Il n'en a jamais été question", a assuré le porte-parole du gouvernement Benjamin Griveaux dans un communiqué publié mercredi 7 novembre en fin de soirée.



Le gouvernement insiste sur le fait que la cérémonie qui aura lieu n'honorera nommément que les maréchaux de la Grande Guerre qui reposent dans la crypte des Invalides. "Comme indiqué à plusieurs reprises ces derniers jours, le samedi 10 novembre ne seront honorés que les maréchaux présents aux Invalides : Foch, Lyautey, Franchet d'Esperey, Maunoury et Fayolle", précise le compte Twitter de la communication de l'Élysée. "Certains en ont déduit que Pétain en faisait partie ; ce n'est pas le cas. S'il y a eu confusion, c'est que nous n'avions pas été suffisamment clairs sur ce point", a ajouté Benjamin Griveaux.

L'État-major des armées a également précisé le déroulement de la cérémonie, dans un communiqué sur Twitter qui ne cite pas le maréchal Pétain.
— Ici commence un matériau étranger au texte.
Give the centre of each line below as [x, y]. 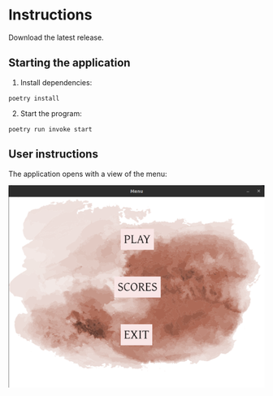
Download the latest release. [56, 37]
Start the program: [51, 113]
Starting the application [69, 63]
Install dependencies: [56, 82]
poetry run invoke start [50, 129]
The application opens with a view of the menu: [88, 174]
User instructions [54, 155]
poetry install [34, 98]

Il est ainsi indiqué que la présence du président de la République n'est pas prévue, mais qu'il sera représenté par son chef d'état-major particulier Bernard Rogel. Il sera chargé de fleurir la tombe des cinq maréchaux présents aux Invalides.

Juste avant le Conseil des ministres délocalisé à Charleville-Mézières (Ardennes) mercredi, Emmanuel Macron avait pourtant jugé "légitime" qu'un hommage soit rendu au maréchal Pétain, arguant que le chef du régime de Vichy avait été "pendant la Première Guerre mondiale un grand soldat" avant de conduire "des choix funestes" pendant la Deuxième en collaborant avec le régime nazi. Relancé sur le sujet en fin d'après-midi, en déplacement dans l'Aisne, le chef de l'État a expliqué qu'il "ne pardonne rien" des actes de Philippe Pétain mais qu'il "ne gomme rien" de l'histoire de France.